Information supplied:
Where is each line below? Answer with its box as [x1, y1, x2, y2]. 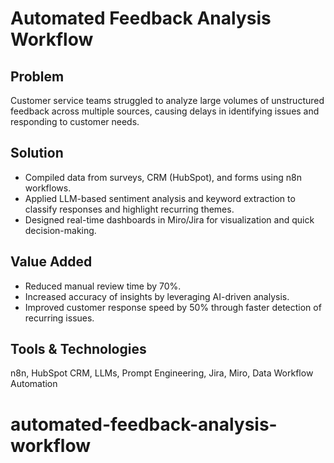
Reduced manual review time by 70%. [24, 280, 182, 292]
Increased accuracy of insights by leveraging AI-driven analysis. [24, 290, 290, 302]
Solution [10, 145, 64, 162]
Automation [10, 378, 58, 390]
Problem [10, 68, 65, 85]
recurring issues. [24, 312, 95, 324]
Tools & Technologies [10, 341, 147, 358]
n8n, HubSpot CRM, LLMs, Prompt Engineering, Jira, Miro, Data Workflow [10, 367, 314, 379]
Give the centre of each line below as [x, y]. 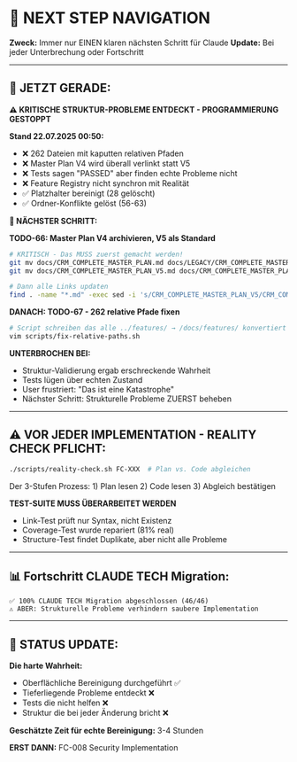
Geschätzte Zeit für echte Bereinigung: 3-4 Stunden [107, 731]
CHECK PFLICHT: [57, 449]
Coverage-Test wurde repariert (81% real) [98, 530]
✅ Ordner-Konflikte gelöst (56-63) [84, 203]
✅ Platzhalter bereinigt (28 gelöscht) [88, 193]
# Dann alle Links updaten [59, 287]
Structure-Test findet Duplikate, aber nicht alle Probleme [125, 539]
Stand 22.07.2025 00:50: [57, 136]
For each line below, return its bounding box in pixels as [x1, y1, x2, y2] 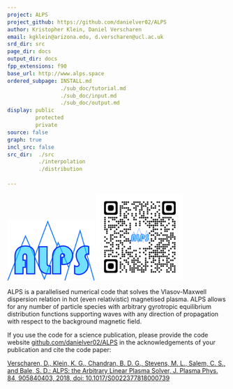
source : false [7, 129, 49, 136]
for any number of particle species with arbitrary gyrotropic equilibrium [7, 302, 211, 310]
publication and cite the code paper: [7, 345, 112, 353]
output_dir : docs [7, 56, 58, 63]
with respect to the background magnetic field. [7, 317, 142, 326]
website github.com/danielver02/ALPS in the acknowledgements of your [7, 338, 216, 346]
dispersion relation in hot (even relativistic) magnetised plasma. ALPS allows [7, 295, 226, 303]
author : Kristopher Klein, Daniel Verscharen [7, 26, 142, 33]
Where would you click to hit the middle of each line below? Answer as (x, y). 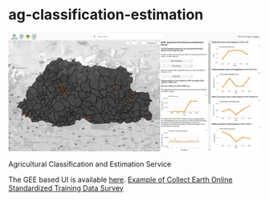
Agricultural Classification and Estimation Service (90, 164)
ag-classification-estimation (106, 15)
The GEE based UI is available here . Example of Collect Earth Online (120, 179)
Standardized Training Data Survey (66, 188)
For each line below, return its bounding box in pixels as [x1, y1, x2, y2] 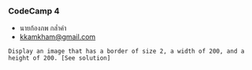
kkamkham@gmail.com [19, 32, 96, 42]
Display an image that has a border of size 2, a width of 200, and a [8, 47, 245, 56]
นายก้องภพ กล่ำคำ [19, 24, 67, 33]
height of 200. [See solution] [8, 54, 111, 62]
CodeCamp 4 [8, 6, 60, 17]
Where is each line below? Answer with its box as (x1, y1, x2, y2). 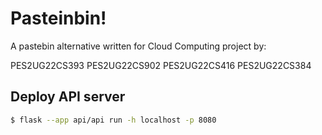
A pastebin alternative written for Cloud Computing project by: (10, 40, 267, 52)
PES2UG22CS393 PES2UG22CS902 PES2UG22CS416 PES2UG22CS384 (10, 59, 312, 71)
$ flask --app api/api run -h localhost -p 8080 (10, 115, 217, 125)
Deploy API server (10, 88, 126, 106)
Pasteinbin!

Exercise requirements:
Going by the data above, the answer is exactly the lines from the one holding "gelöscht) [88, 193]" to the one holding "for any number", both kept, with the pictures left out.

Response to the exercise:
✅ Platzhalter bereinigt (28 gelöscht) [88, 193]
# Dann alle Links updaten [59, 287]
Structure-Test findet Duplikate, aber nicht alle Probleme [125, 539]
Stand 22.07.2025 00:50: [57, 136]
For each line below, return its bounding box in pixels as [x1, y1, x2, y2] 
source : false [7, 129, 49, 136]
for any number of particle species with arbitrary gyrotropic equilibrium [7, 302, 211, 310]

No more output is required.